Subsequently, as illustrated in FIG. 6E, the display area emission layer AEL, the non-display area emission layer NEL, the division portion emission layer DEL, the display area cathode ACE, the non-display area cathode NCE, and the division portion cathode DCE can be formed by using the division portion 120 as a boundary. For example, the division portion 120 can effectively cut and divide a common emission layer and a common cathode layer into different portions.

In this situation, the display area emission layer AEL, the non-display area emission layer NEL, and the division portion emission layer DEL can be separated from one another. Accordingly, the display area emission layer AEL provided in the display area AA can be separated from the non-display area emission layer NEL provided in the non-display area NAA.
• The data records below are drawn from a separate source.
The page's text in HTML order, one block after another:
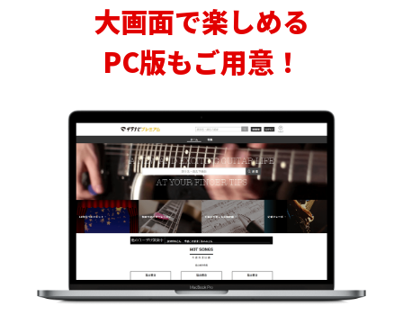
大画面で楽しめる
PC版もご用意！
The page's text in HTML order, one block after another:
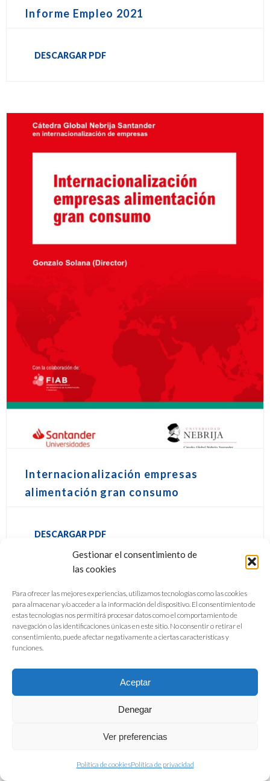
Gestionar el consentimiento de
las cookies
Para ofrecer las mejores experiencias, utilizamos tecnologías como las cookies
para almacenar y/o acceder a la información del dispositivo. El consentimiento de
estas tecnologías nos permitirá procesar datos como el comportamiento de
navegación o las identificaciones únicas en este sitio. No consentir o retirar el
consentimiento, puede afectar negativamente a ciertas características y
funciones.
Aceptar
Denegar
Ver preferencias
Política de cookiesPolítica de privacidad
Informe Empleo 2021
DESCARGAR PDF
Internacionalización empresas
alimentación gran consumo
DESCARGAR PDF
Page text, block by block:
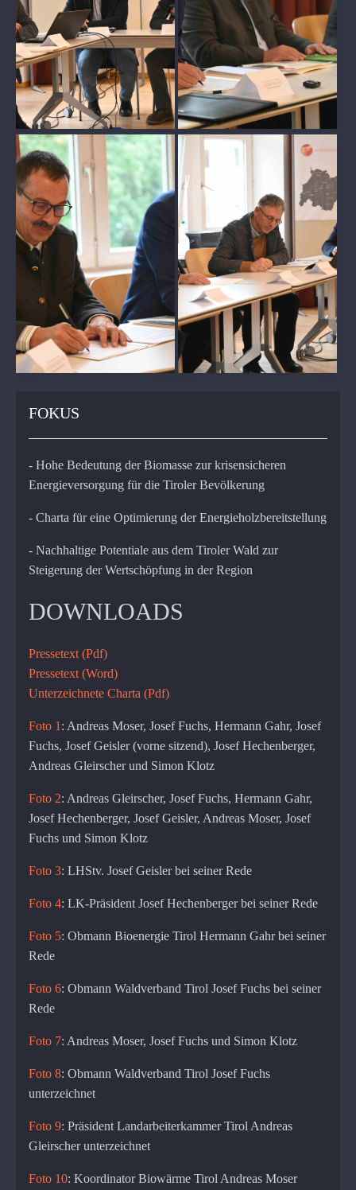
FOKUS
- Hohe Bedeutung der Biomasse zur krisensicheren
Energieversorgung für die Tiroler Bevölkerung
- Charta für eine Optimierung der Energieholzbereitstellung
- Nachhaltige Potentiale aus dem Tiroler Wald zur
Steigerung der Wertschöpfung in der Region
DOWNLOADS
Pressetext (Pdf)
Pressetext (Word)
Unterzeichnete Charta (Pdf)
Foto 1 : Andreas Moser, Josef Fuchs, Hermann Gahr, Josef
Fuchs, Josef Geisler (vorne sitzend), Josef Hechenberger,
Andreas Gleirscher und Simon Klotz
Foto 2: Andreas Gleirscher, Josef Fuchs, Hermann Gahr,
Josef Hechenberger, Josef Geisler, Andreas Moser, Josef
Fuchs und Simon Klotz
Foto 3: LHStv. Josef Geisler bei seiner Rede
Foto 4: LK-Präsident Josef Hechenberger bei seiner Rede
Foto 5: Obmann Bioenergie Tirol Hermann Gahr bei seiner
Rede
Foto 6: Obmann Waldverband Tirol Josef Fuchs bei seiner
Rede
Foto 7: Andreas Moser, Josef Fuchs und Simon Klotz
Foto 8: Obmann Waldverband Tirol Josef Fuchs
unterzeichnet
Foto 9: Präsident Landarbeiterkammer Tirol Andreas
Gleirscher unterzeichnet
Foto 10: Koordinator Biowärme Tirol Andreas Moser
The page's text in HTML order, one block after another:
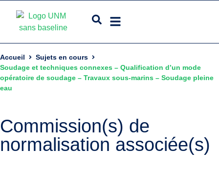
Accueil
Sujets en cours
Soudage et techniques connexes – Qualification d’un mode
opératoire de soudage – Travaux sous-marins – Soudage pleine
eau
Commission(s) de
normalisation associée(s)
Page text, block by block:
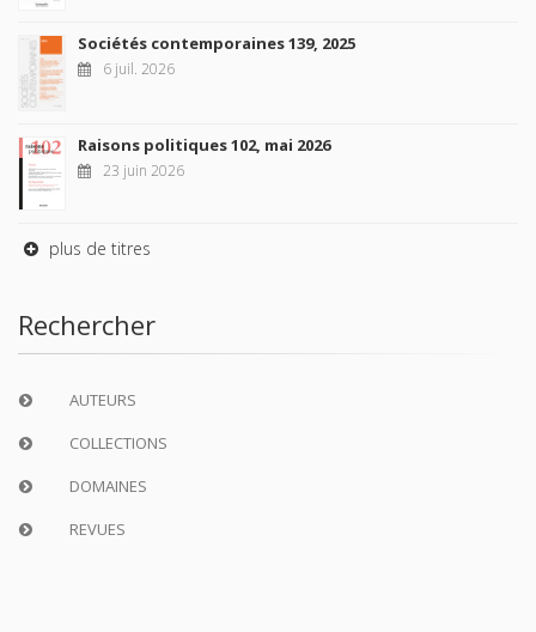
Sociétés contemporaines 139, 2025
6 juil. 2026
Raisons politiques 102, mai 2026
23 juin 2026
plus de titres
Rechercher
AUTEURS
COLLECTIONS
DOMAINES
REVUES

Therefore, water penetrating through the non-display area emission layer NEL from the outside of the display panel 10 may not flow into the display area emission layer AEL and can be blocked by the division portion 120. Accordingly, the reliability of light emitting devices ED provided in the display area AA can be enhanced and a bezel area can be further reduced.

Also, the display area cathode ACE, the non-display area cathode NCE, and the division portion cathode DCE can be separated from one another.

Finally, as illustrated in FIG. 6F, the cathode can be covered by the encapsulation layer 104, and thus, the display panel 10 can be manufactured.

The encapsulation layer 104 can include the first passivation layer 104a which covers all of the display area cathode ACE, the non-display area cathode NCE, and the division portion cathode DCE, the second passivation layer 104b which is provided in the display area AA by using the dam 110 as a boundary, and the third passivation layer 104c which covers the second passivation layer 104b provided in the display area AA and the first passivation layer 104a provided in the non-display area NAA.

FIG. 7 is another example diagram of a display panel 10 configuring a light emitting display apparatus according to an embodiment of the present disclosure, and particularly, is an example diagram schematically illustrating a one-dimensional configuration of the display panel 10. That is, the display panel 10 including 18 pixels P is illustrated in FIG. 7, but more pixels P can be provided in the display panel 10.

In the display panel described above with reference to FIGS. 1 to 6D, the division portion 120 can be provided in the dam 110 surrounding the display area AA, and the display area emission layer AEL can be separated from the non-display area emission layer NEL by the division portion 120.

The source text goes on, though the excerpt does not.